Institute of Hematology, Union Hospital, Tongji Medical College, Huazhong University of Science and Technology, Wuhan, China.
Collaborative Innovation Center of Hematology, Huazhong University of Science and Technology, Wuhan, China.
Ann Med. 2024 Dec;56(1):2338604. doi: 10.1080/07853890.2024.2338604. Epub 2024 Apr 10.
Circulating plasma cells (CPCs) are defined by the presence of peripheral blood clonal plasma cells, which would contribute to the progression and dissemination of multiple myeloma (MM). An increasing number of studies have demonstrated the predictive potential of CPCs in the past few years. Therefore, there is a growing need for an updated meta-analysis to identify the specific relationship between CPCs and the prognosis of MM based on the current research status.
The PubMed, Embase, and Cochrane Library databases were screened to determine eligible studies from inception to November 5, 2023. Publications that reported the prognostic value of CPCs in MM patients were included. Hazard ratios (HRs) with 95% confidence intervals (CIs) of overall survival (OS) and progression-free survival (PFS) were extracted to pool the results. Subgroup analyses were performed based on region, sample size, cut-off value, detection time, initial treatment, and data type. The association between CPCs level and clinicopathological characteristics, including the International Staging System (ISS), Revised-ISS (R-ISS), and cytogenetic abnormalities were also evaluated. Statistical analyses were conducted using STATA 17.0 software.

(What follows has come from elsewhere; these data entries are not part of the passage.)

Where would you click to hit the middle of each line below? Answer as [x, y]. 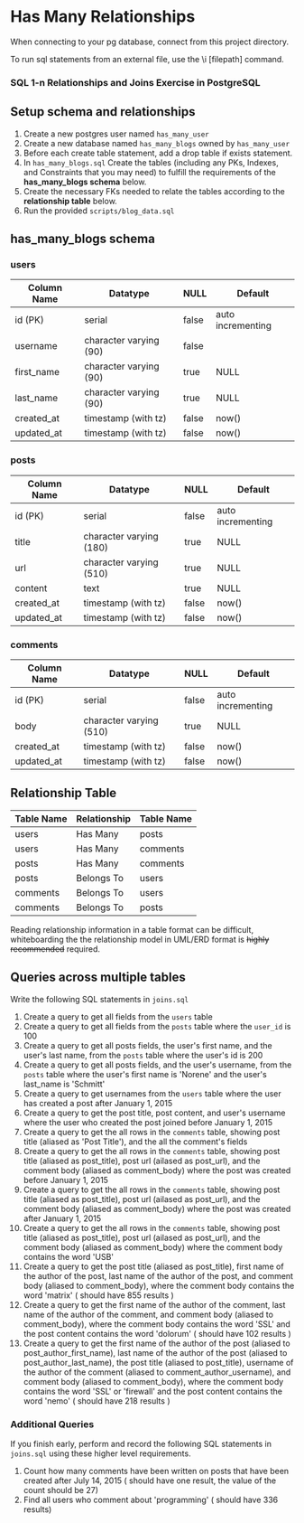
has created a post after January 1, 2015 [98, 1103]
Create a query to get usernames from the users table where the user [152, 1093]
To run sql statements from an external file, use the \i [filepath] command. [147, 59]
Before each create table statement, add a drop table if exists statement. [158, 153]
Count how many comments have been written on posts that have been [156, 1471]
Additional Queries [52, 1424]
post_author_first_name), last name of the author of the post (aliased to [155, 1352]
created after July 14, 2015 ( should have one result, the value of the [150, 1481]
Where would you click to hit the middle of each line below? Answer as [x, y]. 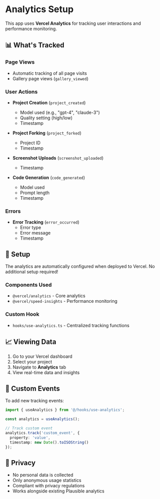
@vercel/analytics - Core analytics [49, 296]
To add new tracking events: [35, 401]
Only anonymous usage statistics [47, 480]
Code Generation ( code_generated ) [49, 177]
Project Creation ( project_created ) [49, 103]
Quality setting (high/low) [46, 118]
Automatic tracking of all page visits [50, 73]
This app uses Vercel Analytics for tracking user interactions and [73, 23]
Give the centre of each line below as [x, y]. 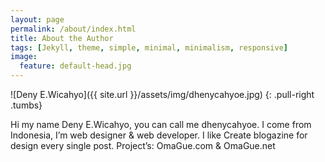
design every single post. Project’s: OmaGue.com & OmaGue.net [143, 145]
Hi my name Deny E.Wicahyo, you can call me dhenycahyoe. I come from [161, 124]
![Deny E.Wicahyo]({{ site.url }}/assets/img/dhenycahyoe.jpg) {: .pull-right [162, 94]
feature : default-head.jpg [75, 66]
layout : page [37, 19]
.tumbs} [26, 105]
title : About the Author [62, 38]
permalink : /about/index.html [73, 29]

Twenty-two studies with a total of 5637 myeloma patients were enrolled in the current meta-analysis. The results indicated that myeloma patients with elevated CPCs were expected to have a poor OS (HR = 2.19, 95% CI: 1.81-2.66, < 0.001) and PFS (HR = 2.45, 95% CI: 1.93-3.12, < 0.001). Subgroup analyses did not alter the prognostic role of CPCs, regardless of region, sample size, cut-off value, detection time, initial treatment, or data type. Moreover, the increased CPCs were significantly related to advanced tumour stage (ISS III vs. ISS I-II: pooled OR = 2.89, 95% CI: 2.41-3.46, < 0.001; R-ISS III vs. R-ISS I-II: pooled OR = 3.65, 95% CI: 2.43-5.50, < 0.001) and high-risk cytogenetics (high-risk vs. standard-risk: OR = 2.22, 95% CI: 1.60-3.08, < 0.001).

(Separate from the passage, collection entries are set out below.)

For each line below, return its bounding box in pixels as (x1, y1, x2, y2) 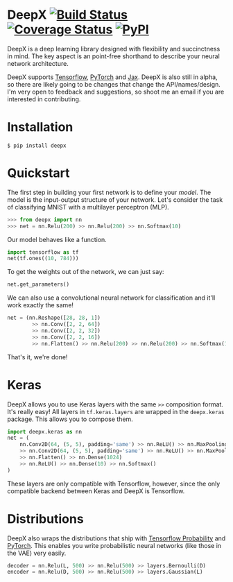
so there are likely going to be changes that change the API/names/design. (7, 80, 221, 88)
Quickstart (7, 165, 71, 181)
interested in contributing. (7, 94, 81, 103)
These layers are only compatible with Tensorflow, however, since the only (7, 479, 221, 488)
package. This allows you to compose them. (7, 415, 133, 423)
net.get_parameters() (7, 281, 70, 288)
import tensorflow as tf (7, 248, 79, 256)
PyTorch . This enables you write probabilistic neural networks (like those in (7, 541, 222, 549)
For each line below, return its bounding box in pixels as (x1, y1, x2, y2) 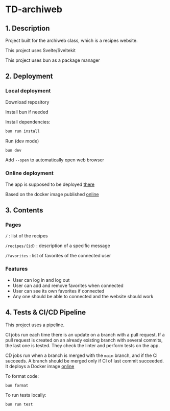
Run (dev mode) (5, 138, 39, 144)
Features (5, 265, 28, 273)
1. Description (5, 24, 50, 33)
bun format (5, 383, 29, 388)
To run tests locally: (5, 392, 47, 398)
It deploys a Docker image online (5, 363, 75, 369)
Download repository (5, 99, 50, 105)
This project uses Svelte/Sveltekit (5, 47, 76, 53)
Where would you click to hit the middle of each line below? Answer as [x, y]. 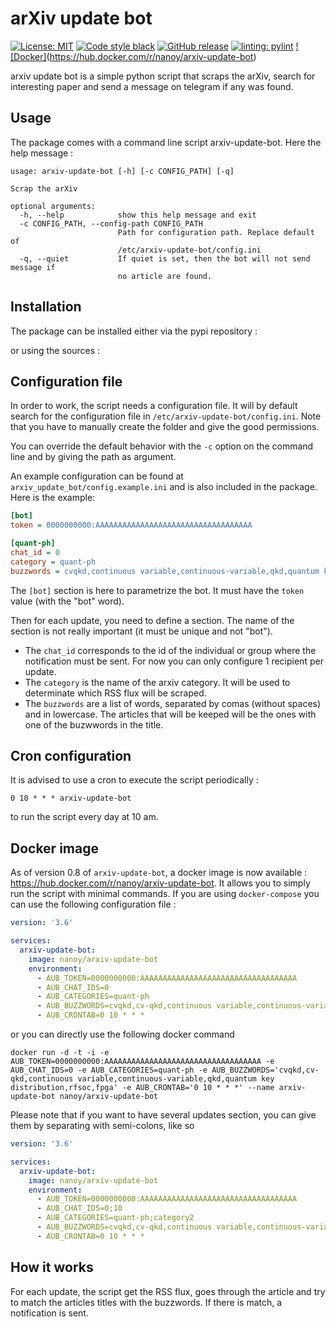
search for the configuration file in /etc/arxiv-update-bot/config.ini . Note [166, 416]
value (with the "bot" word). [67, 601]
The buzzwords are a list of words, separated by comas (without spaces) [173, 703]
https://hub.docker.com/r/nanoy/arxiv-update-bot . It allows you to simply [160, 883]
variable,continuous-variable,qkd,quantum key [176, 1079]
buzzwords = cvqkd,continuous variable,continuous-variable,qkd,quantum [165, 571]
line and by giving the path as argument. [93, 457]
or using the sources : [55, 350]

Our meta-analysis confirmed that the increased number of CPCs had a negative impact on the PFS and OS of MM patients. Therefore, CPCs could be a promising prognostic biomarker that helps with risk stratification and disease monitoring.
循环血浆细胞(CPCs)的定义是外周血克隆性浆细胞的存在,这将有助于多发性骨髓瘤(MM)的进展和播散。近年来,越来越多的研究表明 CPCs 具有预测潜力。因此,需要根据当前的研究现状,进行更新的荟萃分析,以确定 CPCs 与 MM 预后之间的具体关系。

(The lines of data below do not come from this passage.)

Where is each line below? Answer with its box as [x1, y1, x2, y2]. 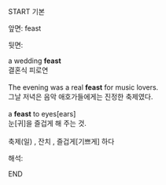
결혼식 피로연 [8, 65, 49, 75]
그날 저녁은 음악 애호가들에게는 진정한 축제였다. [8, 92, 153, 101]
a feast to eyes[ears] [8, 109, 76, 118]
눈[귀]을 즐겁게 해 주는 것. [8, 119, 87, 128]
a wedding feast [8, 56, 61, 65]
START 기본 [8, 7, 46, 16]
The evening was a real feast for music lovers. [8, 83, 159, 92]
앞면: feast [8, 24, 42, 33]
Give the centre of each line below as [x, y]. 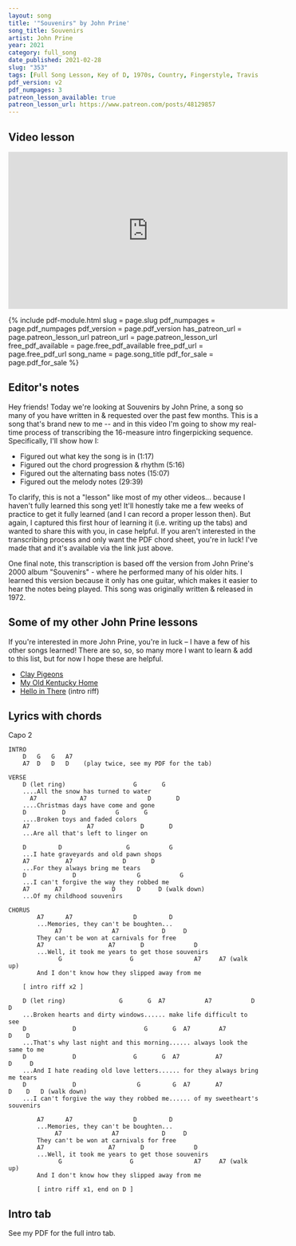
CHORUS [19, 910]
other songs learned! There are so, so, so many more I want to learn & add [130, 650]
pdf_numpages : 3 [35, 90]
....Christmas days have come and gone [89, 806]
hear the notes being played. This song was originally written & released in [131, 589]
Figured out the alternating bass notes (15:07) [95, 473]
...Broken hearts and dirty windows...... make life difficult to [135, 1015]
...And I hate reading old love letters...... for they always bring [141, 1071]

从开始到 2023 年 11 月 5 日,筛选了 PubMed、Embase 和 Cochrane 图书馆数据库,以确定符合条件的研究。纳入了报告 CPCs 在 MM 患者中的预后价值的出版物。提取总体生存(OS)和无进展生存(PFS)的风险比(HRs)及其 95%置信区间(CIs)以汇总结果。根据区域、样本量、截断值、检测时间、初始治疗和数据类型进行亚组分析。还评估了 CPCs 水平与临床病理特征(包括国际分期系统(ISS)、修订的 ISS(R-ISS)和细胞遗传学异常)之间的关联。使用 STATA 17.0 软件进行统计分析。
本荟萃分析共纳入 22 项研究,共 5637 例骨髓瘤患者。结果表明,CPCs 升高的骨髓瘤患者 OS(HR=2.19,95%CI:1.81-2.66, <0.001)和 PFS(HR=2.45,95%CI:1.93-3.12, <0.001)较差。亚组分析无论在区域、样本量、截断值、检测时间、初始治疗还是数据类型上均未改变 CPCs 的预后作用。此外,CPCs 的增加与晚期肿瘤分期(ISS III 与 ISS I-II:汇总 OR=2.89,95%CI:2.41-3.46, <0.001;R-ISS III 与 R-ISS I-II:汇总 OR=3.65,95%CI:2.43-5.50, <0.001)和高危细胞遗传学(高危与标准风险:OR=2.22,95%CI:1.60-3.08, <0.001)显著相关。
本荟萃分析证实,CPCs 数量的增加对 MM 患者的 PFS 和 OS 产生负面影响。因此,CPCs 可能是一种有前途的预后生物标志物,有助于风险分层和疾病监测。